Note that different FIFO depths are specified in the previous example to prevent auto FIFO merge which can occur when a common FIFO depth is used for all nets.

For the purpose of saving FIFO resources, individual FIFO depths can be set by looking at when the event `CORE_INSTREAM_WIDE` occurs for each kernel.
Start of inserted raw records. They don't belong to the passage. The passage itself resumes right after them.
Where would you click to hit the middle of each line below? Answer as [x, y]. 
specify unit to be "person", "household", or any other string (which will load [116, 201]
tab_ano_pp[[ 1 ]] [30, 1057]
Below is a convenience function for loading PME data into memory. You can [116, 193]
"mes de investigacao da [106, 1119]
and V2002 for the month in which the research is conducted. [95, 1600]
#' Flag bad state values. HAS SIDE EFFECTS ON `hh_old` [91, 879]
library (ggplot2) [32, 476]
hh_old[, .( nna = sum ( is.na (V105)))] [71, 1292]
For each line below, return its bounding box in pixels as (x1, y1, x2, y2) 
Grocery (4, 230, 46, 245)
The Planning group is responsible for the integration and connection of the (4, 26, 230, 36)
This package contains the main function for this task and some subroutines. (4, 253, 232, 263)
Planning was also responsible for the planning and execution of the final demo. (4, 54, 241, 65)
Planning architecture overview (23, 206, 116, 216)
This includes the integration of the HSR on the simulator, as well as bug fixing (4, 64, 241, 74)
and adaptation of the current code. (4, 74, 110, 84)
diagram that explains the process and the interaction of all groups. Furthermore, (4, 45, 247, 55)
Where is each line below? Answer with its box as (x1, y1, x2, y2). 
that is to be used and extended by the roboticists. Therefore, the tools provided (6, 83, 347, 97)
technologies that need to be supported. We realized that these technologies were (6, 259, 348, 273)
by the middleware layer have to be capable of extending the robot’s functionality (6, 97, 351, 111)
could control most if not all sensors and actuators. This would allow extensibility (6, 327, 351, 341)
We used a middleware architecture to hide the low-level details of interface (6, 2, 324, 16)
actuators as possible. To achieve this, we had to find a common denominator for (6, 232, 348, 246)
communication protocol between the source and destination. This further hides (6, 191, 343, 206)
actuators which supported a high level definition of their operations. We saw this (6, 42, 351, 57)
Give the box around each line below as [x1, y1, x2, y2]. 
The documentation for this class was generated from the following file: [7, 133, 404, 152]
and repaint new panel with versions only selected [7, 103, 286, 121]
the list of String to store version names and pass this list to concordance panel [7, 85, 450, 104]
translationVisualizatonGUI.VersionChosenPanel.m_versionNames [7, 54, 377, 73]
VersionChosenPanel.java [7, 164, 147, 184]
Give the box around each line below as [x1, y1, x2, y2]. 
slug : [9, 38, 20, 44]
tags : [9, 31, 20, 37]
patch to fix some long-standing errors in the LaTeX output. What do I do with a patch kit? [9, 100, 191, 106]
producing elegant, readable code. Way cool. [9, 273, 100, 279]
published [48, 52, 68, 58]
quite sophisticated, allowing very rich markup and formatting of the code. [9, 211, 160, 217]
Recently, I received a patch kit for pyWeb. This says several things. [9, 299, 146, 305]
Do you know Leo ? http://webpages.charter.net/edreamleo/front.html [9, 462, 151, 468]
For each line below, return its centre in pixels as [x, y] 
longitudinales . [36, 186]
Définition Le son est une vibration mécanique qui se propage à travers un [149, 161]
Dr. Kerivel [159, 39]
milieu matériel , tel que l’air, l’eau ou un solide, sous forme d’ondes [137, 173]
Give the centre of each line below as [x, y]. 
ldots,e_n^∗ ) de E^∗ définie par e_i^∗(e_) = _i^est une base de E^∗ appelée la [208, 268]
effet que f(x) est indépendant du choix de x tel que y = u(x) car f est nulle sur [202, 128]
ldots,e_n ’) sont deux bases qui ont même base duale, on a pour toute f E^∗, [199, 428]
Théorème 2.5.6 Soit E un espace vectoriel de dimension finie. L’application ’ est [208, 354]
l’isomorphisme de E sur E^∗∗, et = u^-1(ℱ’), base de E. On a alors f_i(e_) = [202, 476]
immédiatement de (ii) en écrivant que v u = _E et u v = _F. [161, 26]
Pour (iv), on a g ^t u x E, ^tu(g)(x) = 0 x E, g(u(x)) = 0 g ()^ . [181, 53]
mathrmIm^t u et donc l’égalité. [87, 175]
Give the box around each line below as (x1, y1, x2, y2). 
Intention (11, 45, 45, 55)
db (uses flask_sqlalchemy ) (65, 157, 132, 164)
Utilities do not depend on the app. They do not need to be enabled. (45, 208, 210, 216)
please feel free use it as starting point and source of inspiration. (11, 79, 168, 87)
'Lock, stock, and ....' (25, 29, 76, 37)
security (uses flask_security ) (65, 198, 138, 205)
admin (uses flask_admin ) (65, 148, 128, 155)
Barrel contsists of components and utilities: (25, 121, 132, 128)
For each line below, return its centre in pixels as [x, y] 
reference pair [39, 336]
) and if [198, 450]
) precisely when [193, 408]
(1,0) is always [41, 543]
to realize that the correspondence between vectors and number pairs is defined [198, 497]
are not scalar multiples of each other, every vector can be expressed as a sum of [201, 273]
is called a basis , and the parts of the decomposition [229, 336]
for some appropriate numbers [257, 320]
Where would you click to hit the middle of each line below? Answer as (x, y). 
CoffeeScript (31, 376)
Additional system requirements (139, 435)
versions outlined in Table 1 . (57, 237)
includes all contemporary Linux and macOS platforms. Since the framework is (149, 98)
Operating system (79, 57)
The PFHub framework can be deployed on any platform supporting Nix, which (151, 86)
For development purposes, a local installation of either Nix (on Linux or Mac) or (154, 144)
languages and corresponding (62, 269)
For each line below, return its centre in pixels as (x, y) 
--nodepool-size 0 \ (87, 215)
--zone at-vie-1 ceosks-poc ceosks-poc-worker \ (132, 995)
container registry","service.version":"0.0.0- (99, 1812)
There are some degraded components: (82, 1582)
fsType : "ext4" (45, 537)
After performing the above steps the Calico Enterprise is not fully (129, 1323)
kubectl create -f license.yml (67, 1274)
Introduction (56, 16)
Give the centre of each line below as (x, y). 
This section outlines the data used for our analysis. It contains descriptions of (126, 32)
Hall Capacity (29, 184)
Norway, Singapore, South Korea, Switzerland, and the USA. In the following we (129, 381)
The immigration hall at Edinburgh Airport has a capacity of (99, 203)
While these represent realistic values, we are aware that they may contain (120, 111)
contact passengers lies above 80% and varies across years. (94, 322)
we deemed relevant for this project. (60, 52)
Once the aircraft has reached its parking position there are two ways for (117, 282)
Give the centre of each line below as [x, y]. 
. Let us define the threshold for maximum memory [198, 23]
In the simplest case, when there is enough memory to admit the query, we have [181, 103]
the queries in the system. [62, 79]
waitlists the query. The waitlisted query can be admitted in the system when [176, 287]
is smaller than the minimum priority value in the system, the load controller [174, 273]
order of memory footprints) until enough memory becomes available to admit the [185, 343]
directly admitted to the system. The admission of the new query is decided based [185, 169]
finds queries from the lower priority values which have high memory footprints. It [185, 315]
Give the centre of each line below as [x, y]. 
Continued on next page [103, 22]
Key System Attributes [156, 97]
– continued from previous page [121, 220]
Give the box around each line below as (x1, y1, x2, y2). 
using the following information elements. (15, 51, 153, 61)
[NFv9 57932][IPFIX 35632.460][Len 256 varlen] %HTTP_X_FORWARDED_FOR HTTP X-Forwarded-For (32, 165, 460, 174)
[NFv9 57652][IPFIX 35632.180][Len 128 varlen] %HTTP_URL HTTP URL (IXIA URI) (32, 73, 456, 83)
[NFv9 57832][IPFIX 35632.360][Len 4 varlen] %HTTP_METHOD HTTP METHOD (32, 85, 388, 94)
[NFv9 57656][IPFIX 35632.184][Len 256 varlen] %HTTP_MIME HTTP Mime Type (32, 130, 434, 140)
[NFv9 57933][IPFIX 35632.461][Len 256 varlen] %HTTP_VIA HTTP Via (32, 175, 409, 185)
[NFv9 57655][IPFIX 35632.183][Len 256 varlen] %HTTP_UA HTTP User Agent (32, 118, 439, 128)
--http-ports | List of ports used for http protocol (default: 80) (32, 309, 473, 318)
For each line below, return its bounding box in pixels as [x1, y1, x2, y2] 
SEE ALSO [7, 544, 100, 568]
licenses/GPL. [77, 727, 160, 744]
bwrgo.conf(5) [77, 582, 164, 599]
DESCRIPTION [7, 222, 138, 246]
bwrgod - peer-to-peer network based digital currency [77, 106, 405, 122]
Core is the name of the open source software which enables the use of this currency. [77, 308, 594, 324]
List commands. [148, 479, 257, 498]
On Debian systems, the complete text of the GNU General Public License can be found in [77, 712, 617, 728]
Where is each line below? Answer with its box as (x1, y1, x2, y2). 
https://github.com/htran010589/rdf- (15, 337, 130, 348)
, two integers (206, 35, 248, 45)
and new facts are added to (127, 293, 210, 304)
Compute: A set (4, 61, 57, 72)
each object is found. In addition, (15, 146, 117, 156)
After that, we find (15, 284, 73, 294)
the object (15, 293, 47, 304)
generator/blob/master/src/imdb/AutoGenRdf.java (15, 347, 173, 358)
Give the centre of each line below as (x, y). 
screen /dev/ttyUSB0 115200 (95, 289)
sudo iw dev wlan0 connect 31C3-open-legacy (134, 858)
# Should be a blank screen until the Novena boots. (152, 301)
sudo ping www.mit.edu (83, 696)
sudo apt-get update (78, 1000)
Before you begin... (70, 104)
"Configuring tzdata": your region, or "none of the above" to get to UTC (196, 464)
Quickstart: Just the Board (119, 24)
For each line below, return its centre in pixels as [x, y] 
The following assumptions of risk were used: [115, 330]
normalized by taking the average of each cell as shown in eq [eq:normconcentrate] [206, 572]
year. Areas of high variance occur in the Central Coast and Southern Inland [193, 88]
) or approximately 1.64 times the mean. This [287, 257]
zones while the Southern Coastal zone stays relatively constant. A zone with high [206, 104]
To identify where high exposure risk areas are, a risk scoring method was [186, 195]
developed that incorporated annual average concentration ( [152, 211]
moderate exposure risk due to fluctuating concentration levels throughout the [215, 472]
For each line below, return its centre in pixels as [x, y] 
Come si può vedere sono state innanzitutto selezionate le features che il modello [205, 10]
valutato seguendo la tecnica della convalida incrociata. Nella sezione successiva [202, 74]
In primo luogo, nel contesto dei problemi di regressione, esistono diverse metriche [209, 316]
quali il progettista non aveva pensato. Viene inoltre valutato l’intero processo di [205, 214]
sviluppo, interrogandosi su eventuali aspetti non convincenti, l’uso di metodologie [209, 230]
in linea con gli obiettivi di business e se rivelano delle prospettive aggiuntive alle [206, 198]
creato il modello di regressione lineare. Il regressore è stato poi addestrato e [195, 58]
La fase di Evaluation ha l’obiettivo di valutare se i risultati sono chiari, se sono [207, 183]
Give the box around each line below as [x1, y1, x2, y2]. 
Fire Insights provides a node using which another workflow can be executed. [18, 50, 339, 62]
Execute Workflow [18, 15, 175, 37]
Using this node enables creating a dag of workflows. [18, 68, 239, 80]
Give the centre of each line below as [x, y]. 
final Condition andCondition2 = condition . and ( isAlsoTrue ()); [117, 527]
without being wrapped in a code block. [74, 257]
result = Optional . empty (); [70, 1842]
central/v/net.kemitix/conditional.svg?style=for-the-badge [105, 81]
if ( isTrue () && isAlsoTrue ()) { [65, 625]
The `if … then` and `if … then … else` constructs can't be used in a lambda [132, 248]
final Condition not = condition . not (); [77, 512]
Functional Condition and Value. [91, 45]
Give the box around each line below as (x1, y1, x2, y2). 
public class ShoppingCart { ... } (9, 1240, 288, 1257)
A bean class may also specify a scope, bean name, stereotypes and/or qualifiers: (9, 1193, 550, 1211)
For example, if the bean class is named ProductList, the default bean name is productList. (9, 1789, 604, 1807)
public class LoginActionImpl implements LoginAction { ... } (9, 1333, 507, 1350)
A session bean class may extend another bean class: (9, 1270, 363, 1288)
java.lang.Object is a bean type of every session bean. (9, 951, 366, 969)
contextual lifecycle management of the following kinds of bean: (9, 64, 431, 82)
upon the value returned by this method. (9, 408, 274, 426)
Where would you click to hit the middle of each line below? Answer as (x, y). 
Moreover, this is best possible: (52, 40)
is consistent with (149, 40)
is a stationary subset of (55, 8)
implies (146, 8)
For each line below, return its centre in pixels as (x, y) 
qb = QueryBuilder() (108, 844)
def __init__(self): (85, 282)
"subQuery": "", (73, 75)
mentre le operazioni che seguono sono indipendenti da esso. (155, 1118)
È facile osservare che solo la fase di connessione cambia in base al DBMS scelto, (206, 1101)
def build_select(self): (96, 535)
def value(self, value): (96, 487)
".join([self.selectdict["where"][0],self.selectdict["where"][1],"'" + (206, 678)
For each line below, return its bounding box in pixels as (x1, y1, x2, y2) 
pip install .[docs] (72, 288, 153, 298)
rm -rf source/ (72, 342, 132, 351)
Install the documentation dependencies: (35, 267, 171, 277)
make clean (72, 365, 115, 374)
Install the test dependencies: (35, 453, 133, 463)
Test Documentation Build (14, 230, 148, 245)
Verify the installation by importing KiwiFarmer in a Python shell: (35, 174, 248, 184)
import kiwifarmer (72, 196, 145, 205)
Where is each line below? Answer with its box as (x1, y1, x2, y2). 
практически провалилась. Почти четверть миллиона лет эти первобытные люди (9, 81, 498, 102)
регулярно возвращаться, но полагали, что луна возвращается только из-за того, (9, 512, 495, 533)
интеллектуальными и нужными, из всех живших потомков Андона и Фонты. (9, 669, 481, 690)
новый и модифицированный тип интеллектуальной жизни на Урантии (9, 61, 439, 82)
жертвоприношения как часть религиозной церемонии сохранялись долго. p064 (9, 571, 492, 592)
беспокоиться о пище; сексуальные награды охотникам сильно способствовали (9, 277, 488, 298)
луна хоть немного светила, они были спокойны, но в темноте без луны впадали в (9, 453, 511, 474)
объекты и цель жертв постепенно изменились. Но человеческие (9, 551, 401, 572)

The earlier the event occurs, the deeper the FIFO needs to be. For example:

``````fifo_depth(n0)=45;
fifo_depth(n1)=33;
fifo_depth(n2)=23;
fifo_depth(n3)=10;``````

For additional details about coding on graph, refer to the Versal ACAP AI Engine Programming Environment User Guide (UG1076).